Beitragvon Malea » 7. Jan 2011, 10:32

Das ist eine interessante Frage, habe ich mir auch schon gestellt, zumal ich gerade dabei bin, den für mich idealen Weg diesbezüglich zu finden.

Ich glaube auch, wie Kia schon schreibt, dass es für viele hilfreich ist, um überhaupt die Gefühle zu erkennen und im Anschluss herauszufinden, was will ich eigentlich und was nicht.

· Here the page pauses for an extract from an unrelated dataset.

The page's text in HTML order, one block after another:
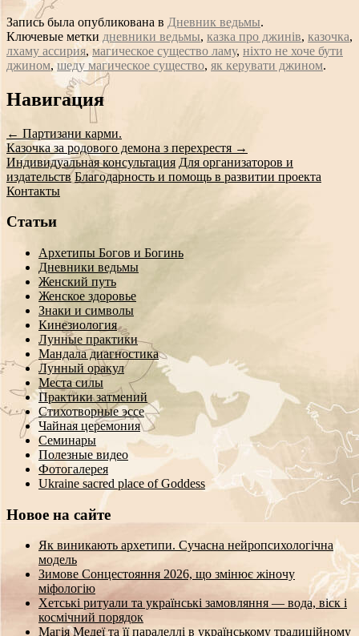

Ich selbst war ja lange Zeit auf dem Trip, dass es für mich sehr wichtig ist, alles gleich heraus zu lassen, nachdem ich als Kind und Jugendliche alles mit mir ausgemacht hatte, jedoch auch noch nicht in der Lage war, positiv mit Dingen umzugehen. Das ging so lange, bis ich einen richtigen Zusammenbruch hatte und ich empfand es als befreiend, von nun an wirklich alles mit anderen zu teilen. Musste das auch erst lernen.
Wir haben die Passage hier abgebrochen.